Forget Wall Street’s Ultimate Telecom Value Trap and Buy the Real Free Cash Flow King

© Tim Boyle / Getty Images

Income investors have piled into Verizon Communications (NYSE:VZ | VZ Price Prediction) this year, sending the stock up 21.4% year to date as the crowd chases a 5.78% dividend yield and the company’s old “premium network” reputation.

But here’s what you should actually be watching.

Verizon is the textbook telecom value trap. The stock now carries a $199.3 billion market cap, yet its own 2025 guidance called for free cash flow of $17.5 billion to $18.5 billion, a step down from the $19.82 billion it generated in 2024. Management is guiding adjusted EPS growth of just 0% to 3%, wireline revenue fell 8.0% year over year in the most recent comparable quarter, and the pending Frontier deal piles fresh integration risk onto a balance sheet that already carries roughly $144 billion in debt. The premium that long-term holders paid for the “best network” story is now being recycled by fresh buyers chasing yield on a shrinking cash flow base. That is exactly how value traps work.

Meanwhile, AT&T (NYSE:T) is up just 1.41% year to date, sits at a smaller $170.58 billion market cap, and is quietly executing the better business. Three reasons retirement-focused investors should redirect here.

1. Free cash flow is accelerating. AT&T reiterated full-year 2026 free cash flow guidance of $18 billion+, with a multi-year ramp to $19 billion+ in 2027 and $21 billion+ in 2028. Q1 2026 alone produced $2.506 billion in free cash flow on $31.506 billion of revenue, up 2.9% year over year, with adjusted EPS of $0.57, a 11.8% jump. Verizon’s own outlook is going the other direction.

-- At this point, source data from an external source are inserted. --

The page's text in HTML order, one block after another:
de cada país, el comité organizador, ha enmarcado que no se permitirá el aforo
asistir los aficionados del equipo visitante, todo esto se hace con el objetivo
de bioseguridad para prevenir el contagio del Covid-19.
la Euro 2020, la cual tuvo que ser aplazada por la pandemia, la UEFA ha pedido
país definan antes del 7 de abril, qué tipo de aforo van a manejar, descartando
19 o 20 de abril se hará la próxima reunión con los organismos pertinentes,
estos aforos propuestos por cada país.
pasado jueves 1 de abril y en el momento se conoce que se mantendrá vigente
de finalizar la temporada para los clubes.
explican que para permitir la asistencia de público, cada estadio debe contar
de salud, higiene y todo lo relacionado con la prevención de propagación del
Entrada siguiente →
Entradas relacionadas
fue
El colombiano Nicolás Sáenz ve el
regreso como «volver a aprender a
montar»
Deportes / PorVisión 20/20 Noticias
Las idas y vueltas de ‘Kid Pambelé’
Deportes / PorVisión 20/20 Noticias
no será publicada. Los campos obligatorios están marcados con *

2. The convergence playbook is working in real time. AT&T booked 584,000 internet net additions in Q1, split evenly between fiber and fixed wireless, alongside 294,000 postpaid phone net adds at a churn rate of 0.89%. Nearly 45% of home internet customers also carry AT&T wireless service. Consumer wireline broadband revenue climbed 27.3% year over year. The fiber footprint sits at over 37 million locations after the Lumen Mass Markets fiber acquisition closed on February 2, 2026, with a target of more than 60 million by 2030. CEO John Stankey called Q1 “our best first quarter ever for Advanced Connectivity internet customer net additions.”

3. The capital return commitment is enormous. AT&T plans to return $45 billion+ to shareholders during 2026 through 2028, including roughly $8 billion of buybacks this year alone ($2.3 billion already executed in Q1) on top of the $1.11 annualized dividend. Shares trade at just 8x trailing earnings and 11x forward earnings, with analysts carrying an average price target of $30.37 against a $24.64 close. That is a company buying back its own discount.

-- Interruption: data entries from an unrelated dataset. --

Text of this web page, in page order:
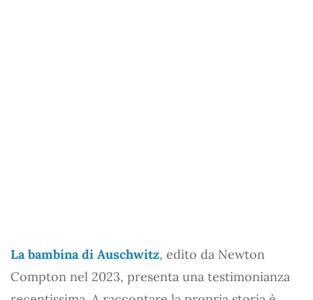
La bambina di Auschwitz, edito da Newton
Compton nel 2023, presenta una testimonianza
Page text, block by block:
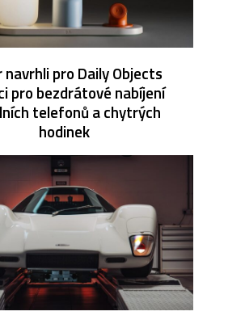
navrhli pro Daily Objects
pro bezdrátové nabíjení
telefonů a chytrých
hodinek
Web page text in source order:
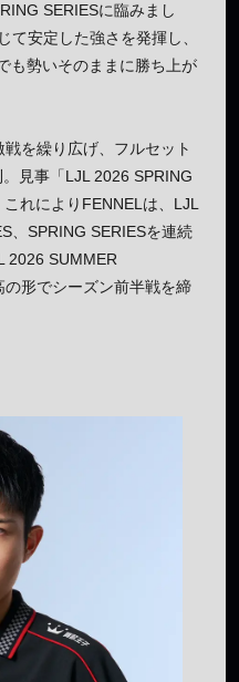
SERIESに臨みまし
て安定した強さを発揮し、
も勢いそのままに勝ち上が
を繰り広げ、フルセット
見事「LJL 2026 SPRING
れによりFENNELは、LJL
、SPRING SERIESを連続
2026 SUMMER
形でシーズン前半戦を締
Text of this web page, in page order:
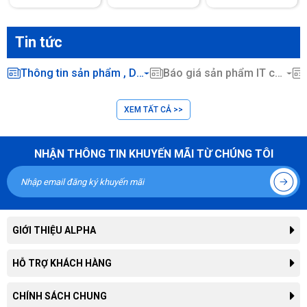
Tin tức
Thông tin sản phẩm , Dịch vụ CNTT ... Báo giá sản phẩm IT chính hãng
XEM TẤT CẢ >>
NHẬN THÔNG TIN KHUYẾN MÃI TỪ CHÚNG TÔI
GIỚI THIỆU ALPHA
Giới thiệu công ty
Thông tin tuyển dụng
HỖ TRỢ KHÁCH HÀNG
Tra cứu đơn hàng
CHÍNH SÁCH CHUNG

Verizon delivers a fatter current yield, but it is funding that yield from a cash flow base management itself says is contracting, while carrying more debt and a heavier acquisition to digest. AT&T is in the opposite position: organic postpaid subscriber growth, a high-margin fiber footprint expanding into 2030, accelerating free cash flow, and a shrinking share count.

For investors focused on the underlying free cash flow story, AT&T’s setup looks more compelling than Verizon’s right now.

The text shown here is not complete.